Ryan is the creator of the Solid framework, which has been gaining my attention more and more. He's also a member of Marko's core team. In his own words, he's a performance enthusiast and fine-grained reactivity super fan. I'm amazed at the quality and efficiency of Solid and have a long bet that it'll be one day as widely known as React. It's shaping up to be my favorite choice of framework for fastify-vite, which will include support for it in its next major release.

Ryan is a prolific writer and creator, writing on Medium and Dev.to. A few of my favorite pieces he wrote are React Hooks: Has React Jumped the Shark? and The React Hooks Announcement In Retrospect: 2 Years Later. He's also a prolific YouTuber — just yesterday he released a new video covering the recent development in React Server Components.

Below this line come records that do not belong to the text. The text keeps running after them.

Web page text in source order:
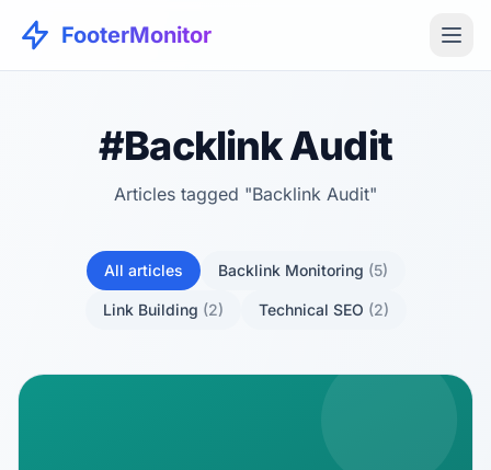
FooterMonitor
#Backlink Audit
Articles tagged "Backlink Audit"
All articles Backlink Monitoring (5)
Link Building (2) Technical SEO (2)
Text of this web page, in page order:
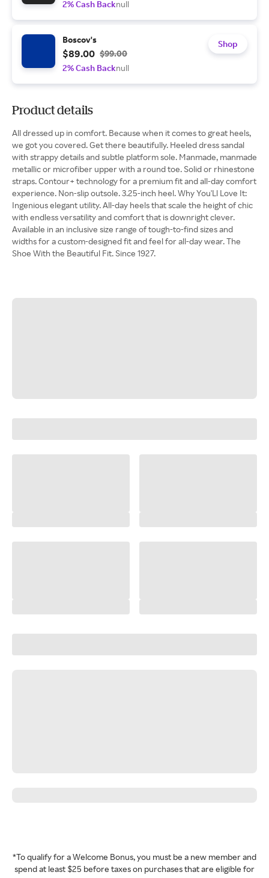
2% Cash Backnull
Boscov's
$89.00 $99.00
2% Cash Backnull
Shop
Product details
All dressed up in comfort. Because when it comes to great heels,
we got you covered. Get there beautifully. Heeled dress sandal
with strappy details and subtle platform sole. Manmade, manmade
metallic or microfiber upper with a round toe. Solid or rhinestone
straps. Contour+ technology for a premium fit and all-day comfort
experience. Non-slip outsole. 3.25-inch heel. Why You'Ll Love It:
Ingenious elegant utility. All-day heels that scale the height of chic
with endless versatility and comfort that is downright clever.
Available in an inclusive size range of tough-to-find sizes and
widths for a custom-designed fit and feel for all-day wear. The
Shoe With the Beautiful Fit. Since 1927.
*To qualify for a Welcome Bonus, you must be a new member and
spend at least $25 before taxes on purchases that are eligible for

Fred K. Schott — @fredkschott

Fred on worked on Web Components and Polymer at Google, then went on to build Snowpack and Astro, a not-so-new-anymore static site builder. His talk, Astro: A New Architecture for the Modern Web, made waves last year raising the importance of notions that were largely ignored before: partial hydration, and the ability to deliver websites without any JavaScript. Astro influenced a number of advancements in other frameworks towards achieving the same goal. See Ryan Carniato's comprehensive piece on the subject.

Adam Argyle — @argyleink

Adam is more on the side of CSS than JavaScript per se, but he should definitely be in this list as a must-follow. As a Chrome CSS Developer Advocate, he goes above and beyond. I'm always learning some new CSS technique shared in his Twitter, along with everything new that's coming to the latest browsers.

He's a contributor to web.dev and built Open Props, an amazing resource of standards-compliant modern CSS utilities. He's an active OSS developer, having created incredibly useful packages like postcss-jit-props. Other than that, he helps bringing web standards forward as member of the CSS Working Group.

Obvious Mentions

Evan You (Vue, Vite), Dan Abramov (React) and Rich Harris (Svelte) don't even need to be mentioned: you probably already follow them. I've watched them influence each other for a long time, and am witnessing Vue veer into the same kind of non-standard syntax as Svelte. That is why Ryan Carniato is mentioned first in this piece, over time I've become more interested in his vision.